In the coastal city of Fort Myers, dubbed the “epicenter” by Ron DeSantis, a handful of restaurants and bars had reopened and dozens of people sat on patios, offering residents a semblance of normalcy amid fallen trees and shattered facades.
“It was pretty awful, but we persevered. The roof of our house blew off, a big tree fell on our cars, our yard was flooded, but otherwise everything is fine,” said Dylan Gamber, 23, welcoming the solidarity that was felt among neighbors.
According to initial estimates, the passage of Hurricane Ian could cost insurers tens of billions of dollars and weigh on American growth, particularly through flight cancellations and damage to agricultural production.
1,100 people saved
More than 1,100 people have been rescued in the state so far, Gov. Ron DeSantis’ office said on Saturday morning.

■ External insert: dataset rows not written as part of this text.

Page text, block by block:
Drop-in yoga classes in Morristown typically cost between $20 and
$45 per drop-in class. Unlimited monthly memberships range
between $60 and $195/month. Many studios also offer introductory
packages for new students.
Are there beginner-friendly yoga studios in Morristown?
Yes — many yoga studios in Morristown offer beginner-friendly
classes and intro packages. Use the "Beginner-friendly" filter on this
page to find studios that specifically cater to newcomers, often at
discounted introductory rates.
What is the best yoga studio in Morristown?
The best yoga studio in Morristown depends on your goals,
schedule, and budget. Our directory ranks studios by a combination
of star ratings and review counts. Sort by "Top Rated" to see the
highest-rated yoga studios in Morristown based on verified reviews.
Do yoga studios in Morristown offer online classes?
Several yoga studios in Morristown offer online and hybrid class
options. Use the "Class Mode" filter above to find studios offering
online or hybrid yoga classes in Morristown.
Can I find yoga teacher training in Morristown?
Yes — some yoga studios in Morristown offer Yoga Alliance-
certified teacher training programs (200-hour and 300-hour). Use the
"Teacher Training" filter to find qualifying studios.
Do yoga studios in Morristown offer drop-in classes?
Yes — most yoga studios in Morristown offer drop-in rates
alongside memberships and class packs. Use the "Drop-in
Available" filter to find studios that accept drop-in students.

Rainfall associated with Hurricane Ian has increased by at least 10% due to climate change, according to a first rapid study by American scientists released Friday.
“Climate change didn’t cause the hurricane, but it did make it wetter,” said one of the scientists involved in the study, Michael Wehner of the Lawrence Berkeley National Laboratory, which is part of the Department of the Environment.
Ian struck Cuba off Florida, causing three deaths and extensive damage, leaving many houses without power there as well.